In her introduction she says though berry tarts are traditional and delicious, she never makes them because they are so clichée.  Well, I never make them because I think that pastry cream is weird and usually doesn't taste very good.  I like pie, but tart is just usually too sweet and squishy for me.  However, the rose flavor just sounded too good to pass up.  If we grew roses here I would have just steeped my own rose petals, as Ms. Clark suggests, but we don't.  I found some rosewater at the local organic food store, though, and it was quite inexpensive.

Since I made only a few changes to the original recipe, I've copied it here in her own format and then added my little tweaks.  Most of my changes were to make the cream a little less sweet and a little more rosey.  I'll put my comments about the success of the recipe at the end.

MELISSA CLARK'S ROSEWATER TART, PLUS OR MINUS A FEW THINGS


COOK TIME
1 hour 30 minutes, plus chilling and cooling.  Tart shell must chill for 4 hours, plus time after baking, and the pastry cream for an hour, so beware that this recipe takes some time to put together.

For the tart shell

  • 1.5 cups all-purpose flour
  • 1/2 cup raw almonds (or almonds of another form if you so prefer)
  • 1/3 cup confectioners’ sugar
  • Grated zest of 1 lime (or lemon)
  • Pinch salt
  • 1/2 cup (1 stick) unsalted butter, cold and cubed
  • 1 large egg, lightly beaten

For the pastry cream

  • 2-3 tablespoons of rosewater, to taste (M. Clark calls for 1/2 tsp, so I'd recommend beginning with a small amount in case mine--though very fragrant--is somehow lacking and then adding generously after you discover it doesn't taste like roses)
  • 2 cups whole milk
  • 1/3 cup all-purpose flour
  • 1/4 cup sugar
  • 5 large egg yolks
  • 1 to 2 pints berries (strawberries, raspberries, blueberries, you name it.)
  • Lime juice to taste (or lemon)

Preparation

1. For the crust, place 1/4 cup flour and the almonds in a food processor. Run until the almonds are finely ground, about 1 minute. Pulse in remaining one and a quarter cups flour, sugar, lime zest and salt.

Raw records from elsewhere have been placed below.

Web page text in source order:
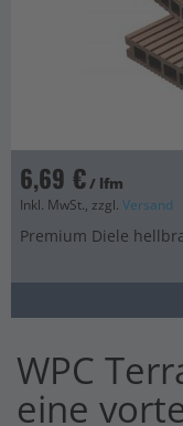
6,69 €/ lfm
Inkl. MwSt., zzgl. Versand
Premium Diele
WPC
eine
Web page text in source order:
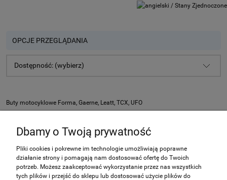
OPCJE PRZEGLĄDANIA
Dostępność: (wybierz)
Buty motocyklowe Forma, Gaerne, Leatt, TCX, UFO
Nie znaleziono produktów spełniających podane kryteria.
Zakupy
Dbamy o Twoją prywatność
Pliki cookies i pokrewne im technologie umożliwiają poprawne
działanie strony i pomagają nam dostosować ofertę do Twoich
potrzeb. Możesz zaakceptować wykorzystanie przez nas wszystkich
tych plików i przejść do sklepu lub dostosować użycie plików do
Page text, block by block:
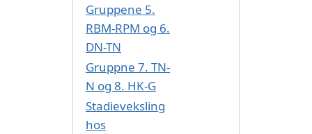
Gruppene 5.
RBM-RPM og 6.
DN-TN
Gruppne 7. TN-
N og 8. HK-G
Stadieveksling
hos
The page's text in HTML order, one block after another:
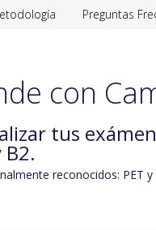
Preguntas
con
tus
B2.
reconocidos: PET y
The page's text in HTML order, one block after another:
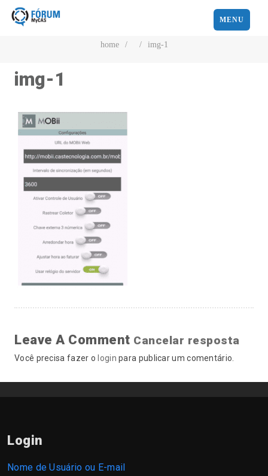
MENU
home / / img-1
img-1
Leave A Comment Cancelar resposta
Você precisa fazer o login para publicar um comentário.
Login
Nome de Usuário ou E-mail
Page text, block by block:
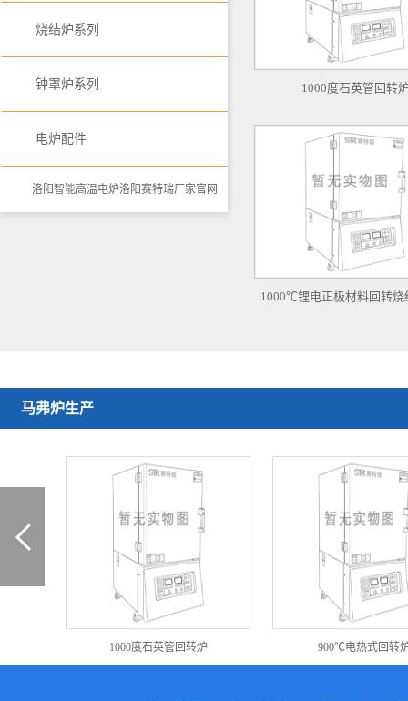
烧结炉系列
钟罩炉系列
电炉配件
洛阳智能高温电炉洛阳赛特瑞厂家官网
1000度石英管回转
1000℃锂电正极材料回转烧
马弗炉生产
1000度石英管回转炉 900℃电热式回转炉
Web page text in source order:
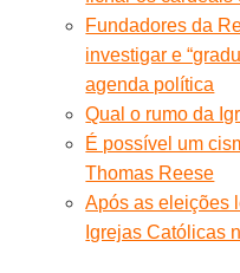
Fundadores da
investigar e
agenda política
Qual o rumo da
É possível um
Thomas Reese
Após as eleições
Igrejas Católicas
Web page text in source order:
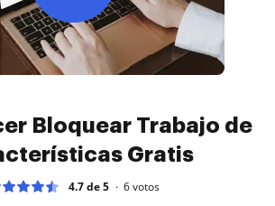
Bloquear Trabajo de
Gratis
4.7 de 5 6votos
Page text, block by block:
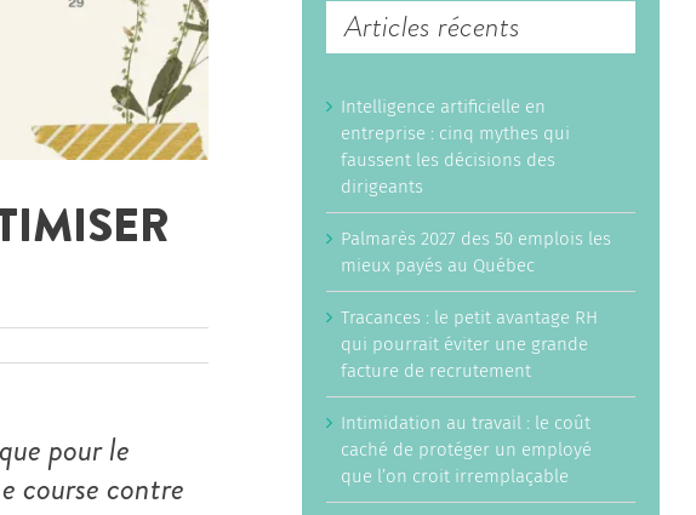
pour le
course contre
Articles récents
Intelligence artificielle en
entreprise : cinq mythes qui
faussent les décisions des
dirigeants
Palmarès 2027 des 50 emplois les
mieux payés au Québec
Tracances : le petit avantage RH
qui pourrait éviter une grande
facture de recrutement
Intimidation au travail : le coût
caché de protéger un employé
que l’on croit irremplaçable
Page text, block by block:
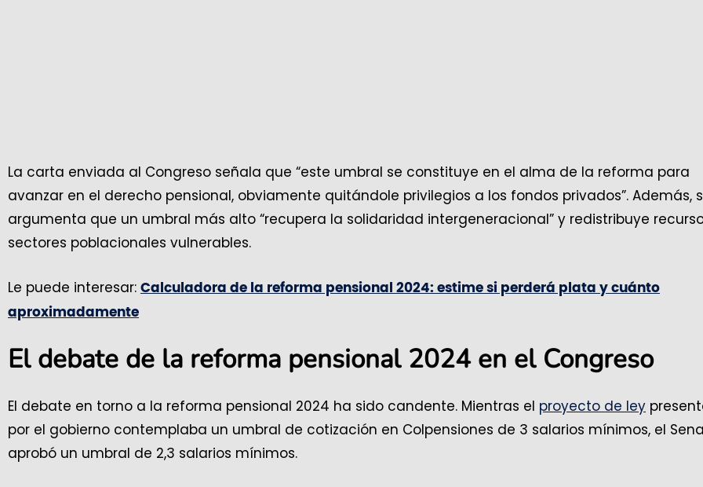
La carta enviada al Congreso señala que “este umbral se constituye en el alma de la reforma para
avanzar en el derecho pensional, obviamente quitándole privilegios a los fondos privados”. Además,
argumenta que un umbral más alto “recupera la solidaridad intergeneracional” y redistribuye
sectores poblacionales vulnerables.
Le puede interesar: Calculadora de la reforma pensional 2024: estime si perderá plata y cuánto
aproximadamente
El debate de la reforma pensional 2024 en el Congreso
El debate en torno a la reforma pensional 2024 ha sido candente. Mientras el proyecto de ley
por el gobierno contemplaba un umbral de cotización en Colpensiones de 3 salarios mínimos, el
aprobó un umbral de 2,3 salarios mínimos.
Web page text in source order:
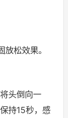
松效果。
头倒向一
持15秒，感
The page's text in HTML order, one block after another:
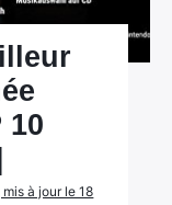
10
à jour le 18
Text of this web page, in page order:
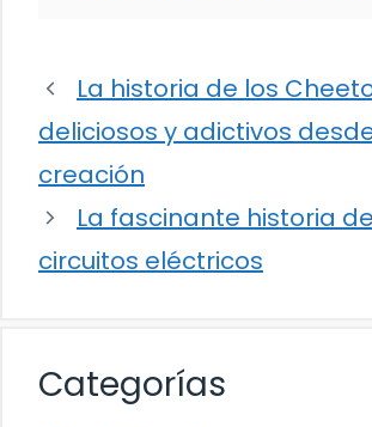
La historia de los
deliciosos y adictivos
creación
La fascinante historia
circuitos eléctricos
Categorías
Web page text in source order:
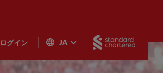
ログイン JA

2. Add the butter and pulse until a coarse meal forms. Add the egg and pulse until the dough comes together. Press dough into a disk, wrap in plastic, and chill for 4 hours or up to a week.

3. To make the cream, pour milk into a heavy saucepan and bring to a simmer. Remove from heat and stir in the rosewater.

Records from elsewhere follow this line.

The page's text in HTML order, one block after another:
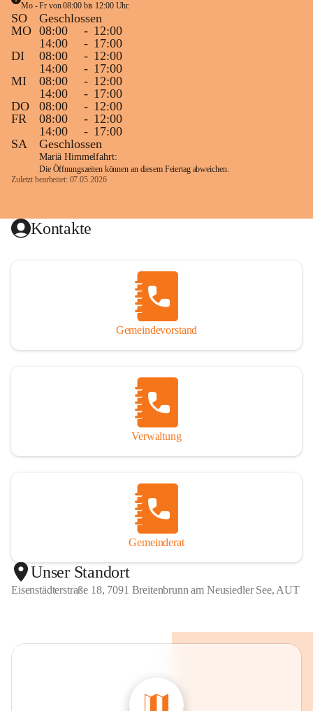
Mo - Fr von 08:00 bis 12:00 Uhr.
SO
Geschlossen
MO 08:00 - 12:00
14:00
- 17:00
DI
08:00 - 12:00
14:00
- 17:00
MI
08:00 - 12:00
14:00
- 17:00
DO
08:00 - 12:00
FR
08:00 - 12:00
14:00
- 17:00
SA
Geschlossen
Mariä Himmelfahrt:
Die Öffnungszeiten können an diesem Feiertag abweichen.
Zuletzt bearbeitet: 07.05.2026
Kontakte
Gemeindevorstand
Verwaltung
Gemeinderat
Unser Standort
Eisenstädterstraße 18, 7091 Breitenbrunn am Neusiedler See, AUT
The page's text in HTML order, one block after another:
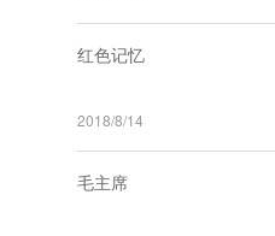
红色记忆
2018/8/14
毛主席
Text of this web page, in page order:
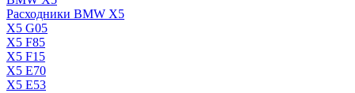
Расходники BMW X5
X5 G05
X5 F85
X5 F15
X5 E70
X5 E53
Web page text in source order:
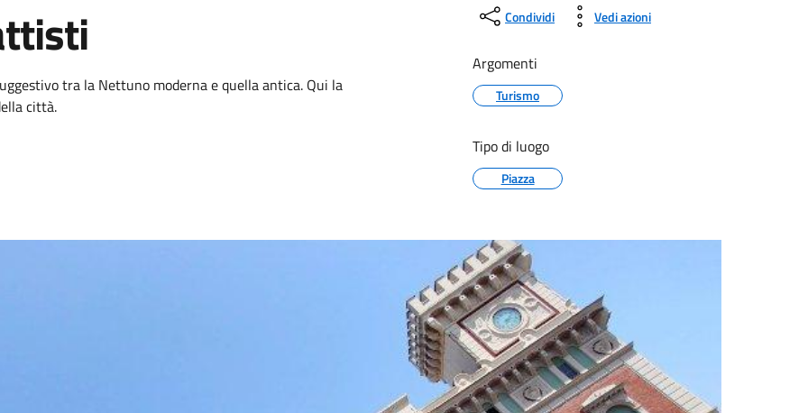
tra la Nettuno moderna e quella antica. Qui la
città.
Condividi Vedi azioni
Argomenti
Turismo
Tipo di luogo
Piazza

4. In a medium bowl, whisk flour and sugar. Slowly whisk in the hot milk. Return mixture to the saucepan and cook over medium heat, stirring constantly, until mixture just starts to boil, 1 to 2 minutes.

5. In a large bowl, whisk yolks until pale and thick. Whisking constantly, pour the hot milk mixture into the yolks. Return the mixture to the saucepan. Cook over medium-low heat, stirring constantly, until custard is thick and smooth (170 degrees on an instant-read thermometer). Add lime juice to taste (I found it to be too sweet).  Do not let the mixture boil. Strain through a fine-mesh sieve if it looks chunky.  It may not; I don't think I strained mine in the end because it seemed smooth, plus straining custards/curds is somewhat irritating. Chill 1 hour before using or up to 5 days.

6. To bake the tart crust, first preheat the oven to 325 degrees. Roll the dough out between two sheets of plastic/waxed paper to a 3/8-inch thickness (it's very fragile).  Do not roll too thin!  Remove plastic/waxed paper and line a 9-inch tart pan with the dough; chill for 30 minutes.

7. Line the tart shell with foil and fill with baking weights/a slightly smaller pie tin. Bake for 20 minutes, then remove the foil and weights. Continue baking, uncovered, for 5 to 10 more minutes, until pale golden. Allow tart shell to cool completely before filling.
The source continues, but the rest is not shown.